Laut Finanzministerium wird die Anpassung zu Steuermindereinnahmen in Höhe von 12,2 Milliarden Euro im Jahr 2023 führen und knapp 18 Milliarden 2024. Die genaue Höhe der Anpassungen soll im Herbst festgelegt werden, wenn Expertenberichte dazu vorliegen. Nicht angepasst werden soll die Reichensteuer. In Deutschland liegt der Spitzensteuersatz bei 42 Prozent, bei besonders hohen Einkommen wird aber ein Zuschlag erhoben, so dass dann insgesamt 45 Prozent abgeschöpft werden. Diese Reichensteuer gilt ab einem Einkommen von 277.826 Euro - und soll dort 2023 und 2024 auch bleiben.

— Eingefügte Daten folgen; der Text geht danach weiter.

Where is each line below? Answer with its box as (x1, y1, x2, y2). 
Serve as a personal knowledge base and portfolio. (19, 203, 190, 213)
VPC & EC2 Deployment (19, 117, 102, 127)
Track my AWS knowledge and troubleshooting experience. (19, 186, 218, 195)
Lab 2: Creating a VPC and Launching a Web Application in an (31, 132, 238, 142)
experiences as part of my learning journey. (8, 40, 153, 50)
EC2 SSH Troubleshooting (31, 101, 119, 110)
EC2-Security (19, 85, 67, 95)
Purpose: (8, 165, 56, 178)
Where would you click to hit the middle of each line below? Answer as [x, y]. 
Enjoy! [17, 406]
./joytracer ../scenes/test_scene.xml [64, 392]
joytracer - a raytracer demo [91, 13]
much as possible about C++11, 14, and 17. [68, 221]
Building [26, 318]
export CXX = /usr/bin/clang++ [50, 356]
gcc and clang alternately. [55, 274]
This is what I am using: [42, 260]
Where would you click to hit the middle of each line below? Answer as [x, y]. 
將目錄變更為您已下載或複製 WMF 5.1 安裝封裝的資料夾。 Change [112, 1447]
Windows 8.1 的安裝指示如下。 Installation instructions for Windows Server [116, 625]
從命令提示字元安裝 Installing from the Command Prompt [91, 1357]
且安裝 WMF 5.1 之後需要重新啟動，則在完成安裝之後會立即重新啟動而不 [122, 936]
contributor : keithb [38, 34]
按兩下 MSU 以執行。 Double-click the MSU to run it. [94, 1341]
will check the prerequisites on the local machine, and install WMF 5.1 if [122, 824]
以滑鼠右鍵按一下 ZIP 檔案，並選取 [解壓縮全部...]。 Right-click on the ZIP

CDU-Haushaltsexperte Mathias Middelberg sagte, die Pläne seien richtig, aber auch eine Selbstverständlichkeit. "Das ist ein guter Baustein in diesem Entlastungspaket." Der Staat habe durch die Inflation rund 50 Milliarden Euro an Mehreinnahmen, fast die Hälfte entfielen dabei auf den Bund.

(Bericht von Christian Krämer, redigiert von Hans Seidenstücker. Bei Rückfragen wenden Sie sich an unsere Redaktion unter berlin.newsroom@thomsonreuters.com (für Politik und Konjunktur) oder frankfurt.newsroom@thomsonreuters.com (für Unternehmen und Märkte).)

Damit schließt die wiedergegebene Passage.